Mathematical Memories
I truly do not have any good memories surrounding mathematics in my primary and elementary years. The first time I started to enjoy math was when I began my final year in high school. I honestly believe that part of the reason for this is that the teachers I had were not enthusiastic about math, and it certainly showed in the way they taught mathematics. I did have one very bad experience with math in grade six, when after struggling for half the year to keep my grades up, I spent two weeks studying as much as I could for the last test, which was the only form of assessment we ever had in mathematics. As usual, I found the test very hard, but I truly thought I knew enough to come out of it with a passing grade. As I approached the teacher's desk to hand it in, he smugly grinned at me and said, "I don't think there's any need to even look at that, do you? Considering your marks have been 60% the whole year I don't expect them to change now." To me, it seemed like all the hard work I had put into studying for this test, whether I passed or not, was useless.

 This experience definitely affected the way I looked at mathematics throughout junior high and most of my time in senior high, until I fell into a classroom where the teacher was extremely passionate about math and truly knew how to engage her students.

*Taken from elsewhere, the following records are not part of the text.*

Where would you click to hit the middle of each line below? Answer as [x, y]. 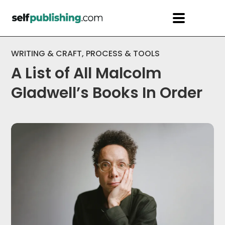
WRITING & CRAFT [47, 53]
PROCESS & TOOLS [123, 53]
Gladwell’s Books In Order [107, 93]
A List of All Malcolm [87, 73]
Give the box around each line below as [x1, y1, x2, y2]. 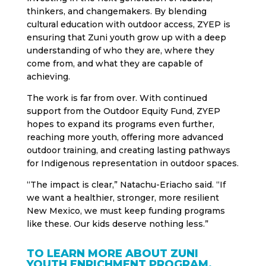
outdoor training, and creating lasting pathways [26, 145, 230, 156]
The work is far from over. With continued [26, 93, 207, 104]
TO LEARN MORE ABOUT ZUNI [26, 247, 198, 261]
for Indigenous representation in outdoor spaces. [26, 158, 239, 169]
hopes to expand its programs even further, [26, 119, 214, 130]
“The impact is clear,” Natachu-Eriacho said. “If [26, 179, 226, 191]
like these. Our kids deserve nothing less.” [26, 218, 208, 230]
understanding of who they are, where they [26, 45, 214, 56]

We learned math through discussions, applying theories and ideas to true-to-life events, and using a SMART board for interactive learning. I went on to take two introductory math courses in university and actually flourished in my class for the first time. Again, I believe this was because the teacher had an interest in math and knew how to engage the class in discussions. After these two introductory courses, however, I did not take any other math courses. 

How I Use Math
I wouldn't really say that I have used mathematics in obviously major ways in my life, but it is definitely essential to have an understanding of math. There are certain aspects of math, such as simple addition, subtraction, multiplication and division which are essential in day to day life. For instance, we need math to be able to distinguish between time, schedules, and even something as simple as counting calories. Mind you, I haven't found a use for the Pythagorean Theorem in my everyday life just yet...maybe someday. 

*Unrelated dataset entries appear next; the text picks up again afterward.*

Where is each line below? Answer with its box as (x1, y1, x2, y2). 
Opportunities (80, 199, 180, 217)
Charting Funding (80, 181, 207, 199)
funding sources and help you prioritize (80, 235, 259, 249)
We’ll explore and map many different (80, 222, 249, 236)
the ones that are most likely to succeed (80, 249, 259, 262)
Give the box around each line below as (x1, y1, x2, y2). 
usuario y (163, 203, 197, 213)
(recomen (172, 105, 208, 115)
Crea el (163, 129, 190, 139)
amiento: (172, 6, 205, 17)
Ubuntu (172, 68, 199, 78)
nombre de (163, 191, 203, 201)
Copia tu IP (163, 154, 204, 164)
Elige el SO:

My Current Mathematical Relationship
As of right now, I am on a need to know basis with mathematics. I believe that my past experiences, especially in the younger grades, has left a sour taste in my mouth that isn't easily replaced. I truly hope this can change, as I would hate for my students to some day come out of my class with a bad experience like I did. I hope to be able to be enthused about math so that in turn, my students are enthused and eager to learn. I want my students to be able to stand in a university classroom, placing themselves at a 10 rather than a 3 on the spectrum. I wish to be able to learn from my own teachers' mistakes and be the teacher they never were.


Welcome

Hey all! 

Welcome to my blog! :) 


I have no idea what I'm doing, but I'm trying my best to navigate this page. Forgive my obvious inability to use technology.


I'm Hilary and I am currently in my second semester of my professional year in the education faculty. I am thoroughly enjoying working with my wonderful classmates and taking this journey with each one of them. I have made the decision to do my internship at Harlow in England next fall, and I have decided to pursue a degree in special education :) Other than that, there is nothing interesting about me. 


I hope this blog will allow me to express my thoughts and ideas about mathematics and education freely, and hopefully allow me to become comfortable with the idea of teaching math in my future.